In simpler terms, the team has built a model that does more than just generate one flashy video clip when prompted—it simulates what happens next, and how the world evolves when you take actions. Previous models might show a drone flying over a scene if you ask “Drone flying over a city at sunset,” but they typically lose track of the world when you ask for what happens five or ten steps later. PAN allows you to issue a sequence of instructions—“drive around the corner, turn right, stop at the red car” and the model keeps the internal state of the scene stable and consistent as you progress.

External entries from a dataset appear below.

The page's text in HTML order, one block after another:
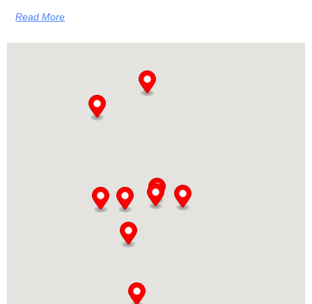
Read More
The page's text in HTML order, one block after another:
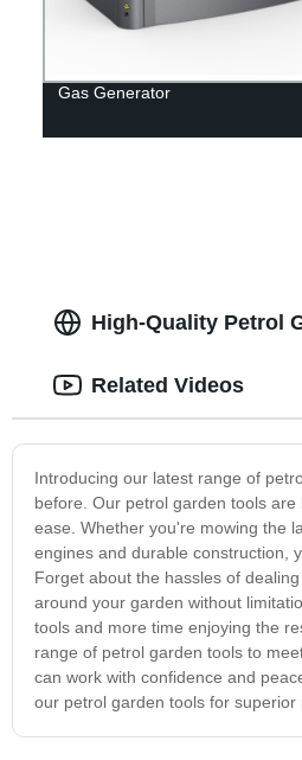
Gas Generator
High-Quality Petrol
Introducing our latest range of
before. Our petrol garden tools
ease. Whether you're mowing the
engines and durable construction,
Forget about the hassles of
around your garden without
tools and more time enjoying the
range of petrol garden tools to
can work with confidence and
our petrol garden tools for
Related Videos
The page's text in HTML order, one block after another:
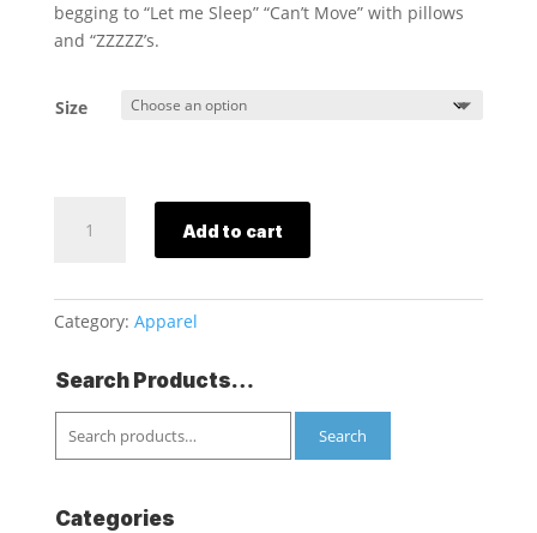
begging to “Let me Sleep” “Can’t Move” with pillows
and “ZZZZZ’s.
Size
Ladies
with
quantity
Add to cart
Category: Apparel
Search Products…
Search
for:
Search
Categories
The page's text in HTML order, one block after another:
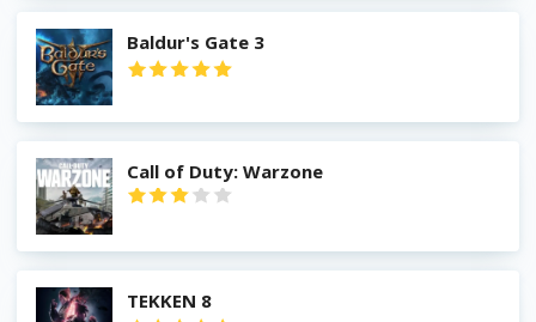
Baldur's Gate 3
Call of Duty: Warzone
TEKKEN 8
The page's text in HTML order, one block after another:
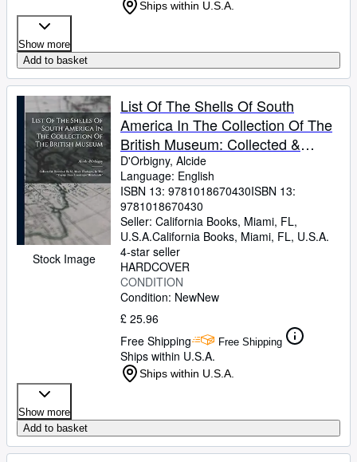
Ships within U.S.A.
Show more
Add to basket
Stock Image
List Of The Shells Of South
America In The Collection Of The
British Museum: Collected &
Described By M. Alcide D'orbigny,
In The "voyage Dans L'amérique
Méridionale"
D'Orbigny, Alcide
Language: English
ISBN 13: 9781018670430ISBN 13:
9781018670430
Seller: California Books, Miami, FL,
U.S.A.California Books, Miami, FL, U.S.A.
4-star seller
HARDCOVER
CONDITION
Condition: NewNew
£ 25.96
Free Shipping
Free Shipping
Ships within U.S.A.
Ships within U.S.A.
Show more
Add to basket
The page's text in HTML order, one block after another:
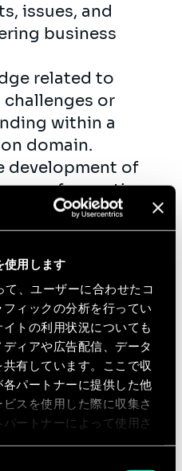
使用します
、ユーザーに合わせたコ
ィックの分析を行ってい
トの利用状況についても
ィアや広告配信、データ
有しています。ここで収
パートナーに提供した他
スを使用した際に収集さ
ートナーによって使用さ
issues, and
business
related to
or
within a
domain.
development of
of expertise.
sharing
knowledge
business
transformation,
performance.
to develop high-
that advance
and
Skills:
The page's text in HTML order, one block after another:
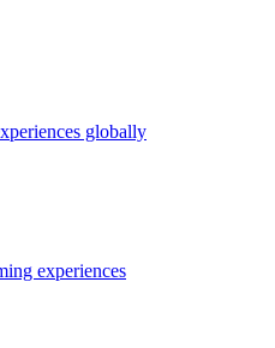
globally
experiences
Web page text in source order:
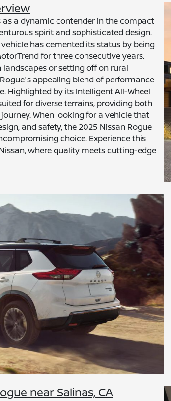
as a dynamic contender in the compact
spirit and sophisticated design.
has cemented its status by being
for three consecutive years.
or setting off on rural
appealing blend of performance
Highlighted by its Intelligent All-Wheel
for diverse terrains, providing both
When looking for a vehicle that
and safety, the 2025 Nissan Rogue
choice. Experience this
where quality meets cutting-edge
near Salinas, CA
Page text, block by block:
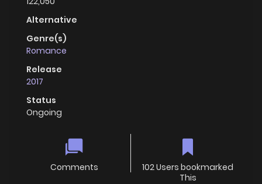
Alternative
Genre(s)
Romance
Release
2017
Status
Ongoing
Comments
102 Users bookmarked
This
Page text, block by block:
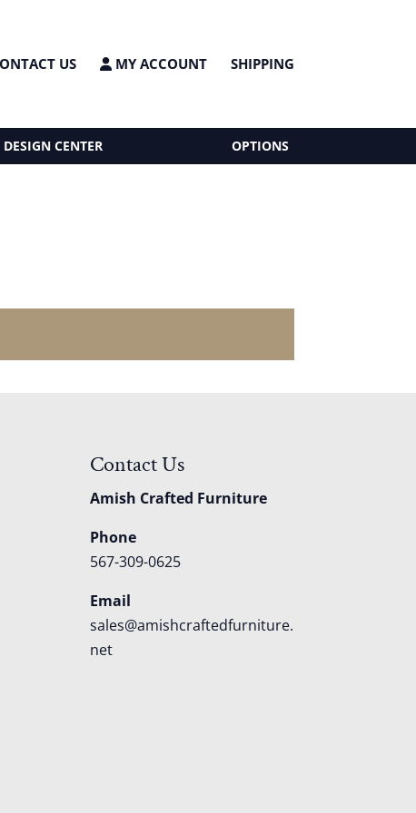
US MY ACCOUNT SHIPPING
DESIGN CENTER OPTIONS
Contact Us
Amish Crafted Furniture
Phone
567-309-0625
Email
sales@amishcraftedfurniture.
net
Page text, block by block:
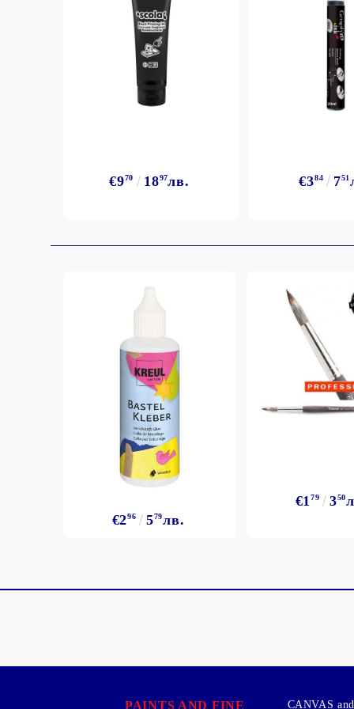
Exclusive, alcohol and spray INK
€970 1897лв. €384 751
€296 579лв.
€179 350
PAINTS AND FINE
CANVAS
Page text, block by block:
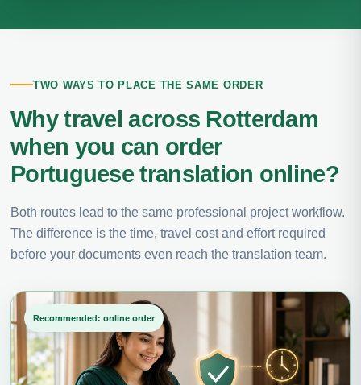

The key lies in how PAN is structured. Instead of directly predicting what every pixel will look like next, the model builds and evolves a latent “state” of the world (what’s in the scene, how parts are moving, how they relate), and then uses that to generate the next short video segment. This two-stage process (reasoning in latent space, then rendering) helps the model maintain coherence over longer sequences of time—what the authors call “long-horizon simulation.”
This is worth mentioning because it brings the users closer to an interactive, meaningful simulation of the environment and agents that can be useful in robotics, planning, virtual training, or any scenario where one wants to “play out” the consequences of actions rather than just a one-shot illusion.
The authors of the paper stress that for real-world utility, you need more than crisp frames: you need action simulation fidelity (does the action you asked for take place?), long-horizon stability (does the simulation hold together over many steps?), and simulative planning ability (can you use the model as a sandbox to test strategies?). PAN reportedly leads open-source models on those metrics.
Like all generative systems, it comes with a set of aspects that can be further worked upon, like rendering quality, realism, and edge-case behaviour remain challenging. As an interactive world builder that can support planning, exploration, and decision-making, it has the potential to become a modest but meaningful tool.